Logarithms are the reason why this tool works, and also why the numbers are spaced around the ring unevenly.

Recall that \(\log_{10}(x)\) is a function with domain \((0, \infty)\) and range \((-\infty, \infty)\). It is also the inverse function of the exponential function \(10^x\) which has domain \((-\infty, \infty)\) and range \((0, \infty)\).

In proper function language, this can be restated as: \[\log_{10}: (0, \infty) \rightarrow (-\infty, \infty)\] is a bijection, with inverse: \[ 10^{\bullet}: (-\infty, \infty) \rightarrow (0, \infty) \]

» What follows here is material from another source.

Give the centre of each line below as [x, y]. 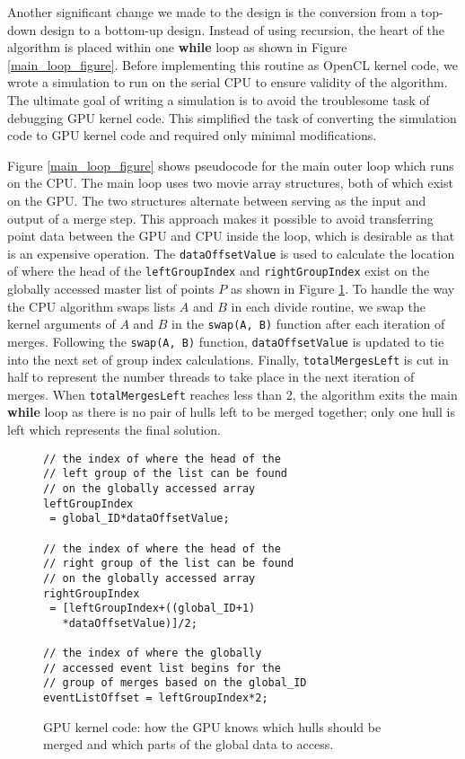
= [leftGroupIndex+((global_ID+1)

Turns out, these functions preserve the operation of multiplication on the set \((0, \infty)\) and the operation of addition on the set \((-\infty, \infty)\), specifically this means:

\[ \log_{10}(a \times b) = \log_{10}(a) + \log_{10}(b) \]

In high school we know these as the logarithm laws. In the study of group theory, we study special types of functions that do this called homomorphisms, and the bijective ones (those with inverse functions) are called isomorphisms. What the isomorphism here tells us is that the set \((0, \infty)\) under multiplication is actually exactly the same as the set \((-\infty, \infty)\) under addition!

The implication of this means that multiplication of real numbers can be solved by taking their logarithms and adding them instead.

Since moving the slide rule around creates an additive offset, this action of sliding the ruler is acting as the operation of addition. The weird placement of the numbers as the scale is due to the uneven spread of powers of \(10^k\) for values of \(k\) in an arithmetic sequence, i.e. with common difference. Notice also how there’s no number 0 on the slide rule – that’s because it’s not in the set we are doing multiplication with: \((0, \infty)\)!

\(y = \log_{10}(x)\) and \(x = 10^k\) for \(k = 0, 0.1, 0.2, \ldots\). You can see the uneven spread that correspond to the way the slide rule’s markings are placed.

Where Can I Get One?!

Breitling Navitimer

Of course, the iconic number one pick is the Breitling Navitimer but they come with a major hit to the wallet.

Thankfully there are cheaper alternatives, and here’s a list of them with the slide rule:

Sinn 903

In the 1970’s to early 1980’s, the implementation of quartz technology into watches made timekeeping cheap and more accurate than their mechanical cousins. This actually annihilated many watch making companies, and even Breitling felt the pressure – so much so they sold the rights to the Navitimer design to German brand Sinn. With those rights, they now produce the Sinn 903 watch which looks identical to the Navitimer at almost half the market price.

Seiko Flightmaster and Citizen Nighthawk

Both Seiko and Citizen produce Quartz slide rule watches that are a lot more affordable than the Breitling or the Sinn mechanical versions. A quick google search on the market could yield some options to purchase!

In the off chance you want to spend about $1.5 million on a Richard Mille RM 039 AVIATION E6-B tourbillon, there’s also that option too…

1 comment

  1. A great little article. I grew up in the era of the slide rule, with which most of my scientific (physics and chemistry) calculations were executed. I particularly treasure a pocket sized circular slide “rule”; without it , and a fountain pen, I once felt quite undressed. However my pride passion was a palm sized mechanical adder, with which you could quickly add two eight (if I remember correctly) digit numbers by moving interlocking linear slides using a devise much like a crochet needle that hooked into small holes in the slides. Tragically, it was lost many years ago, and I’ve never been able to track down a replacement.